Provided records
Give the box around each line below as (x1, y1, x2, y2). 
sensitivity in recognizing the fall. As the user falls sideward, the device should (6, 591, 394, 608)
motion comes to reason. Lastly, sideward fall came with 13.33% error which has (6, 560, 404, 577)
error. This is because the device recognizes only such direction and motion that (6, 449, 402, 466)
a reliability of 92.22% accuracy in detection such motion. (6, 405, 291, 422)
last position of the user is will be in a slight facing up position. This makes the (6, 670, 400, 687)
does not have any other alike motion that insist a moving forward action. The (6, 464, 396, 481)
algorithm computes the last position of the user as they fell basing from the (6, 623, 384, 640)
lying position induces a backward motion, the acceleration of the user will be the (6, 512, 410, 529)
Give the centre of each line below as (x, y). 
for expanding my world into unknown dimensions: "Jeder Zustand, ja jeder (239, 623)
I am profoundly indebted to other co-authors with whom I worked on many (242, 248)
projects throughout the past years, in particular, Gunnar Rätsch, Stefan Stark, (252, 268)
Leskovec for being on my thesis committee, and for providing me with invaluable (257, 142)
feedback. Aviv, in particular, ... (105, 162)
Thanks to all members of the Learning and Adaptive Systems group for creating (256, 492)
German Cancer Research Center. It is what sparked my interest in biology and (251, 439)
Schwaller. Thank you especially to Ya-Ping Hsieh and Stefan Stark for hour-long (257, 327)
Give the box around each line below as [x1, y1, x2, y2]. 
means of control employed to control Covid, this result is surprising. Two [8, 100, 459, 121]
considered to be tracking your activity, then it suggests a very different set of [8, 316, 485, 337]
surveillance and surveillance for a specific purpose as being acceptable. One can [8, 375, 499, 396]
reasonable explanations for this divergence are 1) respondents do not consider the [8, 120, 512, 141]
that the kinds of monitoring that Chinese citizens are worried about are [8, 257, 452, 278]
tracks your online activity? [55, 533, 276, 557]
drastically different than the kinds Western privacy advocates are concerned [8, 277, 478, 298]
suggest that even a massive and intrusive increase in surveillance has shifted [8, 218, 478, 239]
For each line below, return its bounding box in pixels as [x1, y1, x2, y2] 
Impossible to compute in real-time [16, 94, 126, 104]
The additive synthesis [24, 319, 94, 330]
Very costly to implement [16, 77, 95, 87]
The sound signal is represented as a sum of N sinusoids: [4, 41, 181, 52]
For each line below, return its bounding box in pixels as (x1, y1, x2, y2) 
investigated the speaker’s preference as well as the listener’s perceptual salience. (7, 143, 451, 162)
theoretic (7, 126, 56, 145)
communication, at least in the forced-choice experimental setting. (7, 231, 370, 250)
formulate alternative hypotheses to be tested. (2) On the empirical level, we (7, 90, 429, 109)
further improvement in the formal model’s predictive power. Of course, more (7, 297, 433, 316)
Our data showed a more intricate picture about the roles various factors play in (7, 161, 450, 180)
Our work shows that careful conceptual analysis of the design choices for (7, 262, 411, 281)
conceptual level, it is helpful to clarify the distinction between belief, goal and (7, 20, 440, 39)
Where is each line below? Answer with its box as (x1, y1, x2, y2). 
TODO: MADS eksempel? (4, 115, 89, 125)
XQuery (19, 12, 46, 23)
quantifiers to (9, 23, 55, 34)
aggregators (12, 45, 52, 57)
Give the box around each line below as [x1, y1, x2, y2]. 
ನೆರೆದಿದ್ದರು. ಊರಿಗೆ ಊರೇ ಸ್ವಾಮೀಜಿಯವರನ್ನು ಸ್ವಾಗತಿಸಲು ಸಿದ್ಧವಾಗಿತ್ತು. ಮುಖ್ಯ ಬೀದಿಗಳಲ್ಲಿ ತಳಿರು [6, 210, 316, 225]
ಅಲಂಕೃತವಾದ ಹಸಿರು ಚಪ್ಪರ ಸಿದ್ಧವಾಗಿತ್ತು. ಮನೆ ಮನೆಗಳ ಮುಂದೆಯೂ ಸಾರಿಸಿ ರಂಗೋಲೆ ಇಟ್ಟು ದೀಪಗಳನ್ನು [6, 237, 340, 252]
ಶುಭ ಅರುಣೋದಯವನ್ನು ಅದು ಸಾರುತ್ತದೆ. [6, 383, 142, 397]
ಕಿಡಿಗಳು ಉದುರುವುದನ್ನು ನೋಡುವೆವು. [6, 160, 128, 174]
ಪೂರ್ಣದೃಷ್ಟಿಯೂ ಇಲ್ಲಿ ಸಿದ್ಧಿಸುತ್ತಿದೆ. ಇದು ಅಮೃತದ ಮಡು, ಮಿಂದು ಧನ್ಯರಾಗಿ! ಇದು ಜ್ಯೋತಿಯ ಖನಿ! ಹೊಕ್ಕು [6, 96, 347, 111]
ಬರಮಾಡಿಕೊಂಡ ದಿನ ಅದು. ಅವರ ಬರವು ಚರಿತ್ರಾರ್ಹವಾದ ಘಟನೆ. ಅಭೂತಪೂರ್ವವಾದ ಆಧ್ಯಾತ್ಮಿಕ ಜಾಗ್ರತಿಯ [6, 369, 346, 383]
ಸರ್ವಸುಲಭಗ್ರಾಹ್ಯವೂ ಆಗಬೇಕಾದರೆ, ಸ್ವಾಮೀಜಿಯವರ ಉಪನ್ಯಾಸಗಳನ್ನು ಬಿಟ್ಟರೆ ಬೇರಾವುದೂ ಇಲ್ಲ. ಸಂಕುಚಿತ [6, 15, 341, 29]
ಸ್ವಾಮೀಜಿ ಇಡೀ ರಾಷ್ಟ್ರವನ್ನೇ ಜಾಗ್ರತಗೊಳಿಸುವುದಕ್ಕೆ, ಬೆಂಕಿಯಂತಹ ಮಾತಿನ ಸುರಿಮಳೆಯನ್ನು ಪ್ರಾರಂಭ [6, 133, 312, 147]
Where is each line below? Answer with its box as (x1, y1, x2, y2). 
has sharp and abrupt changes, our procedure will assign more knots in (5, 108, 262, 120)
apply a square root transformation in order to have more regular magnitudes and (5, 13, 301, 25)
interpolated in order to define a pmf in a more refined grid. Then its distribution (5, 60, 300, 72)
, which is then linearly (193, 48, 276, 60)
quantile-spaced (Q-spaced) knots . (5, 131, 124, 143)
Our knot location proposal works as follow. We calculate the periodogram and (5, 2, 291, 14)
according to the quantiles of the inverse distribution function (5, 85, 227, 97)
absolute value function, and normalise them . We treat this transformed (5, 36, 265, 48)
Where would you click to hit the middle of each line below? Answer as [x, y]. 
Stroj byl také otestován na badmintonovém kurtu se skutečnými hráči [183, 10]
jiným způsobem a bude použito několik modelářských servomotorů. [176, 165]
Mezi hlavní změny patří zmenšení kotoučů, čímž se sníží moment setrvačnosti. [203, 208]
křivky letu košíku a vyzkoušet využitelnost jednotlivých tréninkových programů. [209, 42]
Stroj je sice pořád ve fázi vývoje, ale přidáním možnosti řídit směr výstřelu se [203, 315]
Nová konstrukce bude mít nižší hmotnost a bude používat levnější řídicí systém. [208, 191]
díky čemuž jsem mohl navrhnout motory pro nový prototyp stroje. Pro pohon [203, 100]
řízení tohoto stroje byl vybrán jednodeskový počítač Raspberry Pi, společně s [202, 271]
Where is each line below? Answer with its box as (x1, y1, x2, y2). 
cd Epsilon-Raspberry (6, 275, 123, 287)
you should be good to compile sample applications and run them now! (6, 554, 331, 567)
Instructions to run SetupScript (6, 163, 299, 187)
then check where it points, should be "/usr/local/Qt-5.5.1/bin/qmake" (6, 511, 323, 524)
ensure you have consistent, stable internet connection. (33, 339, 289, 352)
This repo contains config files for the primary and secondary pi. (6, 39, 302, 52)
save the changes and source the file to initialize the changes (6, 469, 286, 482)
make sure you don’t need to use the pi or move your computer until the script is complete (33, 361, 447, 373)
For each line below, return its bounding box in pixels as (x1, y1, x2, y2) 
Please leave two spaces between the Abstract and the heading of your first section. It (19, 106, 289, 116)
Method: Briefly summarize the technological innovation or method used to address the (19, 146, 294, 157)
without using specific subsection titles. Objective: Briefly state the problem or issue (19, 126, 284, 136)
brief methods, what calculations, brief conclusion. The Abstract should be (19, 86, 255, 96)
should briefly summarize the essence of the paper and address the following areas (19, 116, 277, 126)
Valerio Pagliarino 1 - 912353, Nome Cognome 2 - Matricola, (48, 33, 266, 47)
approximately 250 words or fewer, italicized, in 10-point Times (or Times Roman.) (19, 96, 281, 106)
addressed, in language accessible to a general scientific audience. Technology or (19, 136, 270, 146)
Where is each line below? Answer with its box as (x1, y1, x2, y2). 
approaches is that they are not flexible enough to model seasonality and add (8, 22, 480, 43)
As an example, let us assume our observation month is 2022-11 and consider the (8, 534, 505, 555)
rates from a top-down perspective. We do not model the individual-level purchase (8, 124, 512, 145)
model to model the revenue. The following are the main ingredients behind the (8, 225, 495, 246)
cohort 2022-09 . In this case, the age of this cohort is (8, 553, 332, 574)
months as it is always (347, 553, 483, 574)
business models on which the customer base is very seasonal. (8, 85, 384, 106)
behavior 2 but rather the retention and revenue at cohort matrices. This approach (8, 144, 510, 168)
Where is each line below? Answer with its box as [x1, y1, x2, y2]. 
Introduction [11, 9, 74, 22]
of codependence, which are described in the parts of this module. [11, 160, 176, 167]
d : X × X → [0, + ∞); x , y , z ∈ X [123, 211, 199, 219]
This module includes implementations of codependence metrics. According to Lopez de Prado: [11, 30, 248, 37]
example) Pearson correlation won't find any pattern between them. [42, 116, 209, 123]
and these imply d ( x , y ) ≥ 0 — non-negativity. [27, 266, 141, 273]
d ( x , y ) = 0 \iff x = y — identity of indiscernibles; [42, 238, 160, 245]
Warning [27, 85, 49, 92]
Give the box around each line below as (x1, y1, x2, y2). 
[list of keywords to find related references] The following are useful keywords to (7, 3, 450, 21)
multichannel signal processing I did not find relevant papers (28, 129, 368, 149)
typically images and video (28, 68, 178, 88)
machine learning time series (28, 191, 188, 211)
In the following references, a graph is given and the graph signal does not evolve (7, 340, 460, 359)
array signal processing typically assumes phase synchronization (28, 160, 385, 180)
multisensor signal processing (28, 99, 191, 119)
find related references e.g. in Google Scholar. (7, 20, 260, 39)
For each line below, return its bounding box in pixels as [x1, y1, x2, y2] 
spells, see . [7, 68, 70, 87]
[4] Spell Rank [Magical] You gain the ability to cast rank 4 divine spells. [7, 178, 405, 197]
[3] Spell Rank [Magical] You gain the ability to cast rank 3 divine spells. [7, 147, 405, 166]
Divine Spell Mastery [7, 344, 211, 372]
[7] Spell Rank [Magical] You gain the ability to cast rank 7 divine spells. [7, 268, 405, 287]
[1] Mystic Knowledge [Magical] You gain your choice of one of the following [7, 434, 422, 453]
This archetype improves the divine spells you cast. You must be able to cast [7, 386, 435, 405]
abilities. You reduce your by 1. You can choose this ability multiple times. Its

Problem to solve
Starting from the line that contains "[4] Spell Rank", reproduce each line of the data exactly through the last one.

Answer to this exercise
[4] Spell Rank [Magical] You gain the ability to cast rank 4 divine spells. [7, 178, 405, 197]
[3] Spell Rank [Magical] You gain the ability to cast rank 3 divine spells. [7, 147, 405, 166]
Divine Spell Mastery [7, 344, 211, 372]
[7] Spell Rank [Magical] You gain the ability to cast rank 7 divine spells. [7, 268, 405, 287]
[1] Mystic Knowledge [Magical] You gain your choice of one of the following [7, 434, 422, 453]
This archetype improves the divine spells you cast. You must be able to cast [7, 386, 435, 405]
abilities. You reduce your by 1. You can choose this ability multiple times. Its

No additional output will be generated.